Extract five years of 10-year constant maturity yields on U.S. government bonds.

In [151]:
import pandas_datareader as pdr
matyld = pdr.get_data_fred('GS10')

In [153]:
#look at top 5 rows


In [26]:
#look at info


**Excercise** Can you find the unemployment rate for the US from FRED. Use the data reader. And create a plot of unemployment from the 2005 on ward. Challenge, can you create a histogram of unemployment rates?

#### Other Data Sources and Functionality

The documentation [here](https://pandas-datareader.readthedocs.io/en/latest/remote_data.html) shows other sources of data from the datareader.  

In [154]:
# extract aapl data from yahoo


In [155]:
# plot percent change month to month


**Exercise** Grab luluemon's data.

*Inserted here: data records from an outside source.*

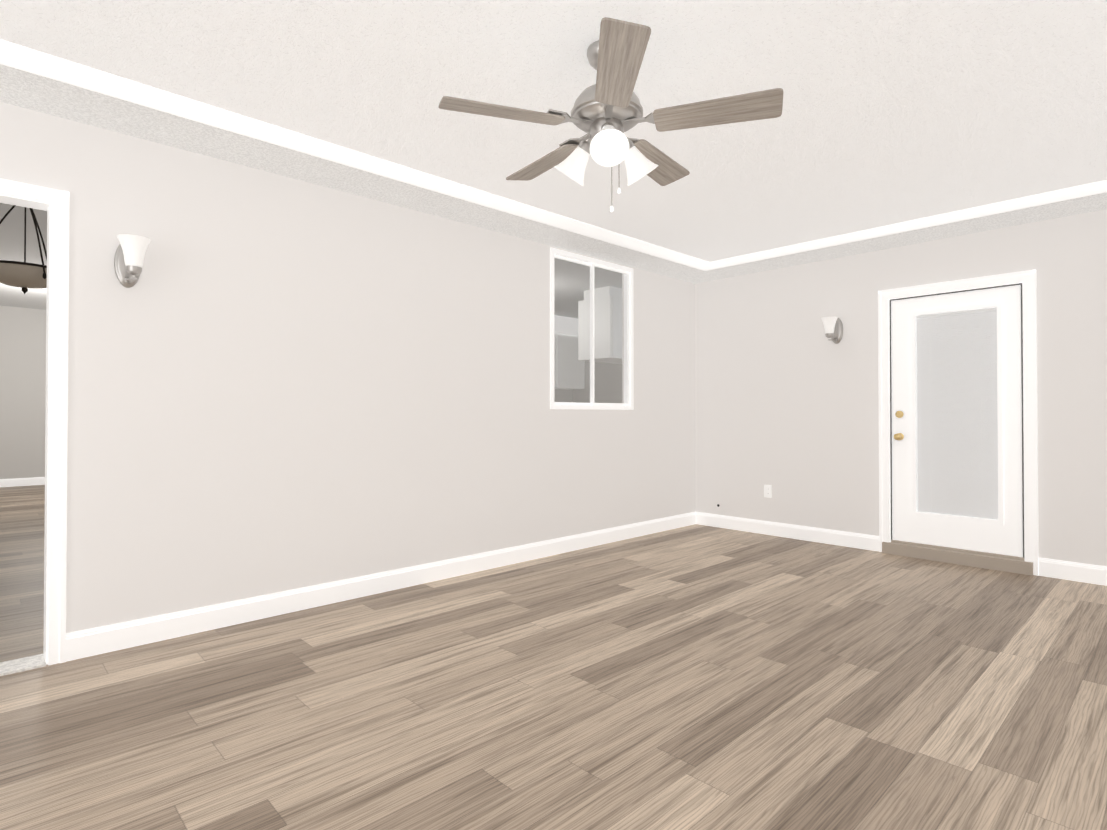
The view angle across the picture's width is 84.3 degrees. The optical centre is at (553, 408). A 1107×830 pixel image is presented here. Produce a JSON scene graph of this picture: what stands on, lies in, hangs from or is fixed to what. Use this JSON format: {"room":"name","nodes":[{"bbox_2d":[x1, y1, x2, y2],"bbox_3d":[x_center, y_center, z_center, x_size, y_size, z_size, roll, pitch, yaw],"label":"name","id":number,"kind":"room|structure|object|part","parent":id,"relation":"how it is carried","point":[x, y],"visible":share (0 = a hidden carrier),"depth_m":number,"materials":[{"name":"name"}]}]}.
{"room":"empty living room","nodes":[
{"label":"empty living room","id":0,"kind":"room"},
{"bbox_2d":[0,306,45,478],"bbox_3d":[-6.789,-0.294,10.856,9.020,3.000,0.120,1,-1,-44],"label":"wall","id":1,"kind":"structure","parent":0,"point":[22,385],"depth_m":9.44,"materials":[{"name":"grey paint"}]},
{"bbox_2d":[0,477,44,486],"bbox_3d":[-8.324,1.130,9.285,4.410,0.120,0.016,1,-1,-44],"label":"baseboard","id":2,"kind":"structure","parent":1,"relation":"attached to","point":[36,480],"depth_m":9.42,"materials":[{"name":"white wood"}]},
{"bbox_2d":[0,203,621,317],"bbox_3d":[-3.643,-1.512,7.651,8.900,0.250,8.880,1,-1,-44],"label":"ceiling","id":3,"kind":"structure","parent":0,"point":[12,236],"depth_m":6.43,"materials":[{"name":"grey paint"}]},
{"bbox_2d":[0,205,46,293],"bbox_3d":[-3.859,-1.220,4.458,0.550,0.780,0.538,1,-1,-44],"label":"dining chandelier","id":4,"kind":"object","parent":3,"relation":"hanging from","point":[24,275],"visible":0.65,"depth_m":4.35,"materials":[{"name":"grey metal"}]},
{"bbox_2d":[0,102,695,632],"bbox_3d":[-1.186,-0.177,3.762,7.353,2.620,0.120,1,-1,-44],"label":"wall","id":5,"kind":"structure","parent":0,"point":[276,382],"depth_m":3.46,"materials":[{"name":"white paint"}]},
{"bbox_2d":[0,654,45,675],"bbox_3d":[-2.574,1.115,2.427,0.856,0.010,0.160,1,-1,-44],"label":"sill","id":6,"kind":"structure","parent":5,"relation":"attached to","point":[21,664],"depth_m":2.66,"materials":[{"name":"stone"}]},
{"bbox_2d":[0,178,68,664],"bbox_3d":[-2.574,0.075,2.437,0.988,2.089,0.164,1,-1,-44],"label":"door frame","id":7,"kind":"structure","parent":5,"relation":"attached to","point":[54,203],"depth_m":2.70,"materials":[{"name":"white wood"}]},
{"bbox_2d":[114,234,150,287],"bbox_3d":[-1.941,-0.684,2.817,0.128,0.222,0.214,1,-1,-44],"label":"sconce","id":8,"kind":"object","parent":5,"relation":"attached to","point":[129,256],"visible":1,"depth_m":2.77,"materials":[{"name":"white glass"}]},
{"bbox_2d":[66,512,695,661],"bbox_3d":[-0.367,1.080,4.435,4.979,0.120,0.016,1,-1,-44],"label":"baseboard","id":9,"kind":"structure","parent":5,"relation":"attached to","point":[103,639],"depth_m":3.51,"materials":[{"name":"white wood"}]},
{"bbox_2d":[550,248,632,409],"bbox_3d":[0.322,-0.625,5.156,1.013,1.263,0.088,1,-1,-44],"label":"window","id":10,"kind":"structure","parent":5,"relation":"in","point":[627,272],"depth_m":5.15,"materials":[{"name":"white"}]},
{"bbox_2d":[0,485,1106,829],"bbox_3d":[-2.300,1.182,6.126,9.020,0.050,13.140,1,-1,-44],"label":"floor","id":11,"kind":"structure","parent":0,"point":[696,676],"depth_m":2.32,"materials":[{"name":"brown wood"}]},
{"bbox_2d":[0,0,1106,261],"bbox_3d":[0.200,-1.402,2.318,6.233,0.080,3.020,1,-1,-44],"label":"ceiling","id":12,"kind":"structure","parent":0,"point":[900,110],"depth_m":2.58,"materials":[{"name":"white paint"}]},
{"bbox_2d":[439,17,782,211],"bbox_3d":[0.198,-1.060,2.355,1.216,0.602,1.206,1,-1,-44],"label":"ceiling fan","id":13,"kind":"object","parent":12,"relation":"hanging from","point":[607,111],"visible":1,"depth_m":2.21,"materials":[{"name":"brown wood"}]},
{"bbox_3d":[-0.182,-1.066,2.199,0.446,0.036,0.142,0,-1,-18],"label":"blade","id":14,"kind":"part","parent":13,"relation":"part of","materials":[{"name":"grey wood"}]},
{"bbox_3d":[-0.036,-1.061,2.651,0.142,0.036,0.446,0,-1,-36],"label":"blade","id":15,"kind":"part","parent":13,"relation":"part of","materials":[{"name":"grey wood"}]},
{"bbox_3d":[0.203,-1.069,1.920,0.142,0.036,0.446,0,-1,0],"label":"blade","id":16,"kind":"part","parent":13,"relation":"part of","materials":[{"name":"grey wood"}]},
{"bbox_3d":[0.439,-1.061,2.652,0.142,0.036,0.446,0,-1,36],"label":"blade","id":17,"kind":"part","parent":13,"relation":"part of","materials":[{"name":"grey wood"}]},
{"bbox_3d":[0.587,-1.066,2.200,0.446,0.036,0.142,0,-1,18],"label":"blade","id":18,"kind":"part","parent":13,"relation":"part of","materials":[{"name":"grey wood"}]},
{"bbox_2d":[0,64,1106,283],"bbox_3d":[0.200,-1.364,2.318,7.113,0.125,3.900,1,-1,-44],"label":"ceiling","id":19,"kind":"structure","parent":0,"point":[34,92],"depth_m":3.63,"materials":[{"name":"white paint"}]},
{"bbox_2d":[0,39,711,270],"bbox_3d":[-0.876,-1.340,3.448,6.453,0.061,0.120,1,-1,-44],"label":"trim","id":20,"kind":"structure","parent":19,"relation":"attached to","point":[78,75],"depth_m":3.01,"materials":[{"name":"white wood"}]},
{"bbox_2d":[712,180,1106,268],"bbox_3d":[2.492,-1.329,4.501,0.120,0.061,3.000,1,-1,-44],"label":"trim","id":21,"kind":"structure","parent":19,"relation":"attached to","point":[1101,186],"depth_m":4.32,"materials":[{"name":"white wood"}]},
{"bbox_2d":[554,389,572,401],"bbox_3d":[-1.222,-0.319,8.410,4.330,3.000,0.100,1,-1,-44],"label":"wall","id":22,"kind":"structure","parent":0,"point":[560,398],"depth_m":9.65,"materials":[{"name":"grey paint"}]},
{"bbox_2d":[554,315,561,386],"bbox_3d":[-0.275,-0.844,8.965,0.600,1.060,0.390,1,-1,-44],"label":"upper cabinet","id":23,"kind":"object","parent":22,"relation":"attached to","point":[557,320],"depth_m":9.06,"materials":[{"name":"white wood"}]},
{"bbox_2d":[554,316,584,388],"bbox_3d":[0.159,-0.839,9.379,0.600,1.060,0.390,1,-1,-44],"label":"upper cabinet","id":24,"kind":"object","parent":22,"relation":"attached to","point":[572,365],"depth_m":9.25,"materials":[{"name":"white wood"}]},
{"bbox_2d":[573,361,621,409],"bbox_3d":[1.482,-0.317,8.637,0.100,3.000,3.260,1,-1,-44],"label":"wall","id":25,"kind":"structure","parent":0,"point":[607,387],"depth_m":9.32,"materials":[{"name":"grey paint"}]},
{"bbox_2d":[578,286,621,363],"bbox_3d":[0.682,-0.981,7.251,0.580,0.820,0.516,1,-1,-44],"label":"upper cabinet","id":26,"kind":"object","parent":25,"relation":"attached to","point":[601,333],"depth_m":6.99,"materials":[{"name":"white wood"}]},
{"bbox_2d":[695,209,1106,566],"bbox_3d":[2.860,-0.167,4.756,0.120,2.620,4.020,1,-1,-44],"label":"wall","id":27,"kind":"structure","parent":0,"point":[786,399],"depth_m":5.08,"materials":[{"name":"white paint"}]},
{"bbox_2d":[764,485,771,497],"bbox_3d":[1.961,0.756,5.598,0.008,0.114,0.070,1,-1,-44],"label":"electrical outlet","id":28,"kind":"object","parent":27,"relation":"attached to","point":[768,491],"visible":1,"depth_m":5.59,"materials":[{"name":"white plastic"}]},
{"bbox_2d":[696,512,878,550],"bbox_3d":[2.031,1.091,5.517,0.016,0.120,1.696,1,-1,-44],"label":"baseboard","id":29,"kind":"structure","parent":27,"relation":"attached to","point":[841,538],"depth_m":5.41,"materials":[{"name":"white wood"}]},
{"bbox_2d":[821,317,842,343],"bbox_3d":[2.315,-0.659,5.092,0.214,0.222,0.128,1,-1,-44],"label":"sconce","id":30,"kind":"object","parent":27,"relation":"attached to","point":[833,326],"visible":1,"depth_m":5.06,"materials":[{"name":"white glass"}]},
{"bbox_2d":[882,283,1032,575],"bbox_3d":[2.984,0.133,4.567,0.158,2.018,0.950,1,-1,-44],"label":"back door","id":31,"kind":"structure","parent":27,"relation":"in","point":[956,437],"depth_m":4.54,"materials":[{"name":"white wood"}]},
{"bbox_2d":[878,270,1038,575],"bbox_3d":[3.004,0.097,4.587,0.142,2.089,1.004,1,-1,-44],"label":"door frame","id":32,"kind":"structure","parent":27,"relation":"attached to","point":[1027,279],"depth_m":4.30,"materials":[{"name":"white wood"}]},
{"bbox_2d":[1039,558,1106,585],"bbox_3d":[3.702,1.073,3.761,0.016,0.120,1.136,1,-1,-44],"label":"baseboard","id":33,"kind":"structure","parent":27,"relation":"attached to","point":[1073,571],"depth_m":4.03,"materials":[{"name":"white wood"}]}
]}

Plot the closing value and the volume since the begining of the year.

### Accessing Data Without a Library

In the `pandas_datareader` we have a library written in Python that interacts with data for us.  Sometimes, this is not possible and you will need to interact with the data in a more general environment.  Let's try this out by looking up some information about cats.  Here is the documentation [link](https://developers.thecatapi.com/view-account/ylX4blBYT9FaoVd6OhvR?report=bOoHBz-8t). 

![](images/catapi.png)

In [162]:
import requests

**Response**

- Random Cat: https://api.thecatapi.com/v1/images/search
- 10 Bengal Cats: https://api.thecatapi.com/v1/images/search?limit=10&breed_ids=beng&api_key=REPLACE_ME

In [178]:
#url for a random cat


In [179]:
#request of the url


In [180]:
#look at response code


In [181]:
#text of request


In [182]:
#examine the json


In [183]:
#repeat for bengal cats
#url

#make request

#turn into json


In [199]:
#extract the links to images


**Problem**: 

![](https://dog.ceo/img/dog-api-logo.svg)

Head over to the Dog API [here](https://dog.ceo/dog-api/).  

1. Make a request that returns a list of all dog breeds.

2. Make a request that returns a random image of a dog and extract the url.  

### ALPHA VANTAGE

A more detailed example than that of `pandas_datareader`.  The API for Alpha Vantage provides many Forex and Crypto feeds as well as economic and technical indicators.  To use it, you will need an API key -- so head over to [here](https://www.alphavantage.co/#page-top) and let's sign up for one. 

![](images/alpha.png)

In [171]:
base_url = 'https://www.alphavantage.co/query'
req = requests.get(
    base_url,
    params={
        "function": "TIME_SERIES_DAILY",
        "symbol": "AAPL",
        "apikey": "LW9XCI6UYMQY5E14"
    }
)

In [184]:
#examine the response


In [198]:
#extract the headline


**Exercise**

Use the `TIME_SERIES_DAILY` endpoint to extract data for `AAPL`. 

### Different Endpoints

Let's explore some news about Apple.  The documentation on the news & sentiment endpoint is [here](https://www.alphavantage.co/documentation/#news-sentiment). 

In [191]:
base_url = 'https://www.alphavantage.co/query'

In [200]:
#news about AAPL


**PROBLEM**: Extract weekly data for bitcoin (`BTC`) from the Cryptocurrency endpoint in Alpha Vantage.


#### API Wrappers

Often, someone has written a library to wrap the API.  For example, there is an alpha vantage Python API wrapper:

- https://github.com/RomelTorres/alpha_vantage

Let's head over, install the library, and retrieve some intraday returns.

#### Summary

Great job!  Now, you have additional tools for going out and accessing data from a variety of sources.  Your homework this week will involve extracting further information from the API's and visualizing this with `seaborn` and `matplotlib`.